Her lectures on modern art became so popular that they had to be held in the college's largest auditorium. In 1975, the Allen's director, Richard Spear, was able to draw upon her international reputation to solicit gifts from many major artists and organize a benefit auction at Sotheby's, in New York, in order to raise funds for the museum's new wing designed by Robert Venturi; the wing is named in honor of Johnson.

== Later years ==

Johnson's retirement from Oberlin College in 1977 was followed by an invitation to give the Power series of lectures in Australia, and by a visiting professorship at the University of California, Santa Barbara, in 1978. Her anthology, American Artists on Art, appeared in 1982, the same year as the catalog of her retrospective of Eva Hesse’s drawings for the Oberlin museum. During the last years of her life, Johnson wrote a memoir, Fragments Recalled at Eighty.

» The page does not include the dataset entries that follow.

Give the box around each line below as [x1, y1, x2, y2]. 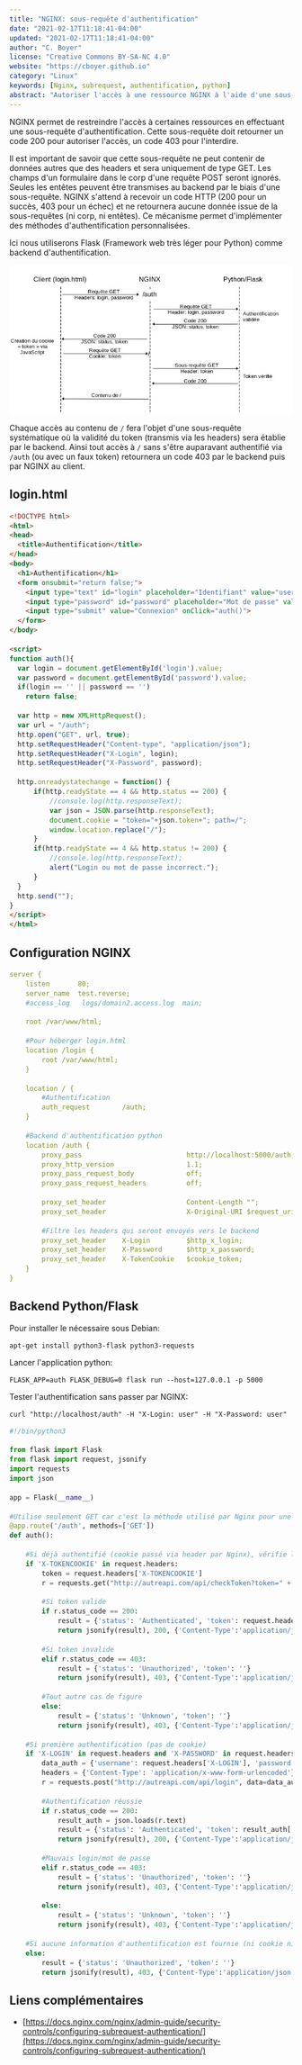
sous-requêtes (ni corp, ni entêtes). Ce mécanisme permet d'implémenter [9, 210, 283, 221]
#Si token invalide [41, 1645, 115, 1654]
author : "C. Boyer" [9, 43, 83, 52]
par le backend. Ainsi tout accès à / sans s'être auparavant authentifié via [9, 441, 283, 452]
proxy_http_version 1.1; [41, 1159, 203, 1169]
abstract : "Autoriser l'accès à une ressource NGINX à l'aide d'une [9, 90, 271, 99]
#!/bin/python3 [9, 1427, 67, 1436]
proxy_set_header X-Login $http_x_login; [41, 1236, 244, 1245]

Ellen Johnson died of cancer in 1992, just after the Allen Art Museum opened an exhibition of her art collection, which was bequeathed to the museum. Her Frank Lloyd Wright house she bequeathed to Oberlin College. Her research papers and photographs are in the Archives of American Art, Washington, DC.

== Selected books ==

- Modern painting and its traditional aspects. Thesis (M.A.)--Oberlin College, 1935.
- Oberlin's modern art collection, [Oberlin, Ohio, 1944].
- Claes Oldenburg, [Baltimore, Penguin Books, 1971]. Series: Penguin new art, 4.
- Modern Art and the Object: a Century of Changing Attitudes, Thames & Hudson, 1976. Revised and enlarged edition, Harper Collins, New York, 1993.
- American Artists on Art from 1940 to 1980, Harper & Row, New York, 1982.
- Eva Hesse, a Retrospective of the Drawings, Allen Memorial Art Museum, Oberlin, Ohio, 1982.
- Fragments Recalled at Eighty: the Art Memoirs of Ellen H. Johnson (Athena Tacha, editor), Gallerie Publications, North Vancouver, BC, 1993.